को अद्धा वेद क इह प्रवोचत् कुत आजाता कुत इयं विसृष्टिः ।
अर्वाग्देवा अस्य विसर्जनेनाथा को वेद यत आबभूव ॥ऋग्वेदः १०।१२९।६॥
(KaH Addhaa Veda) Who knows properly, factually (KutaH Aajaataa) from where the Universe has come (the root cause) and (KutaH Iyam VisrishtiH) from where has this diverse Creation (of beings) originated? (If s/he does not know it,) (KaH Ih Pravochat) who is to properly explain it in this world? (DevaH) The learned or physical forces (Asya Visarjanena Arvak) came after this Creation. (Atha) Therefore, (KaH Veda YataH Aababhoova) they can never know or tell from where this world has arisen.
While in the fourth Mantra we had seen that the sages were able to determine something of the origins of the Universe, this Mantra seems to be saying the opposite! In effect, the Mantra says – 1) It is impossible to factually determine the origins of the Universe, as the scientists are discovering today to their chagrin! They can make intelligent guesses, but the situation in that primeval Universe was so vastly different from what it is today that it is quite impossible to ever comprehend it properly. Even if we try to rewind the clock through science, it is not possible to determine right till the very beginning, because everything we know and understand – the particles and forces of Nature – has evolved later. Scientists have discovered this, too, and are not able to figure out much about the early Universe. This is with the meaning ‘physical forces’ for the word ‘Devas’. 2) Taking the other meaning ‘the learned’: even if a pure Soul sees through the mind’s eye, it is still possible to grasp only a little. Just as knowledge of the deeds of individuals and the consequences they engender are only partially visible to the enlightened Souls, knowledge of the beginnings of the Universe, and the path that it takes to create Life shall always be, for the most part, a mystery.
This Mantra brings together the two meanings we had encountered in the previous two hymns. In fact, it gives a clue for their presence. If the two meanings are not considered, ‘कुत आजाता’ and ‘कुत इयं विसृष्टिः’ would both mean the same thing – “From where has this multifarious Universe originated?” – and we would have the Punarukti Dosha (the defect of repetition), which is unacceptable. Hence, my confidence in my interpretations above!
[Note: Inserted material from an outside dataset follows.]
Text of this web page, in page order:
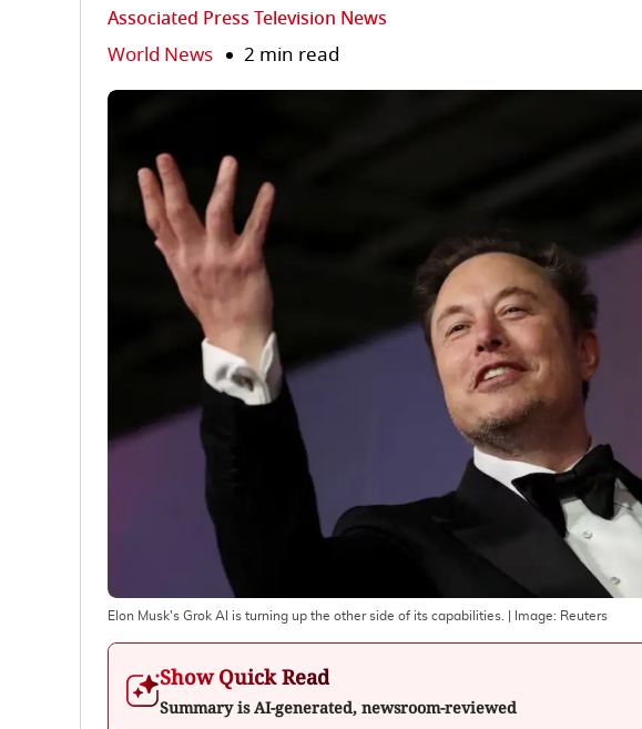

इयं विसृष्टिर्यत आबभूव यदि वा दधे यदि वा न ।
यो अस्याध्यक्षः परमे व्योमन्त्सो अङ्ग वेद यदि वा न वेद ॥ऋग्वेदः १०।१२९।७॥
Enigmatically, the Rchaa says that (YataH Iyam VisrishtiH Aababhoova) from Whom this Creation has evolved (Whom you shall never know fully), (Yadi Vaa Dadhe) sometimes He maintains it (Srishti), and (Yadi Vaa Na Dadhe) sometimes He does not (Pralaya). (YaH Asya AdhyakshaH) The One who is its (Universe’s) Overseer (Parame Vyoman) in the ultimate Space, (Anga) O dear one (Soul)! (SaH Veda) He who knows that One (really knows and achieves the ultimate goal of life – salvation); (Yadi SaH Vaa Na Veda) but if one doesn’t learn about that One (in this life, he will always be bound in the Cycle of Birth and Death).
Since a number of words are missing here, this hymn has been misunderstood by most, who interpret it as saying that “Maybe God upholds this Creation, or maybe He doesn’t” and “Maybe He knows how He created it, or maybe He doesn’t.” Luckily, we had Swami Dayanand Saraswati to tell us the hidden meaning behind these puzzling words! For who can create without knowing his/her creation, and who can oversee without upholding it! These are contradictions in terms.
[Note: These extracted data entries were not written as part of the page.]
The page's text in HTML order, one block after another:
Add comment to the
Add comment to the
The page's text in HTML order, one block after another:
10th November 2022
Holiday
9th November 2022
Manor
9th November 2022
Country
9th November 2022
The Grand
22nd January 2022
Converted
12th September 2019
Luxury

This Mantra seems to be a response to the previous Mantra. However, the previous Mantra really referred to the Upaadaana Kaarana, while this Mantra is focused on the Nimitta Kaarana.
God is often referred to as occupying Parama Vyoma – the ultimate Space, for example, also in – ऋचो अक्षरे परमे व्योमन् यस्मिन्… (ऋग्वेदः १।१६४।३९, अथर्ववेदः ९।१०।१८). Here the word ‘व्योमन्’ should actually be ‘व्योमनि’, but it always appears as ‘व्योमन्’. This is to indicate the link with ‘ओमन्’ or Om, the personal name of Brahma. This is the ultimate Space in which Matter and Souls also reside in the beginning of the Universe. Verily, this Space is God Himself!
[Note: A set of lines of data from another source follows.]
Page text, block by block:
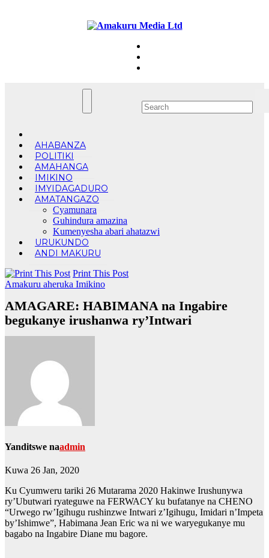
AHABANZA
POLITIKI
AMAHANGA
IMIKINO
IMYIDAGADURO
AMATANGAZO
Cyamunara
Guhindura amazina
Kumenyesha abari ahatazwi
URUKUNDO
ANDI MAKURU
Print This Post
Amakuru aheruka Imikino
AMAGARE: HABIMANA na Ingabire
begukanye irushanwa ry’Intwari
Yanditswe naadmin
Kuwa 26 Jan, 2020
Ku Cyumweru tariki 26 Mutarama 2020 Hakinwe Irushunywa
ry’Ubutwari ryateguwe na FERWACY ku bufatanye na CHENO
“Urwego rw’Igihugu rushinzwe Intwari z’Igihugu, Imidari n’Impeta
by’Ishimwe”, Habimana Jean Eric wa ni we waryegukanye mu
bagabo na Ingabire Diane mu bagore.

The cycle of Srshti (Creation) and Pralaya (destruction) are enigmatically presented here, so that they are not to be understood by the weak of mind! So also, the two paths of Moksha and re-incarnation. That is why Vaisheshika Darshana declares: बुद्धिपूर्वा वाक्यकृतिर्वेदे ॥वै०द०६।१॥
In this way, this final Mantra of the Sookta exhorts the true seeker to seek That Great One, who is the Creator, Maintainer and Destroyer of the world and all that it contains.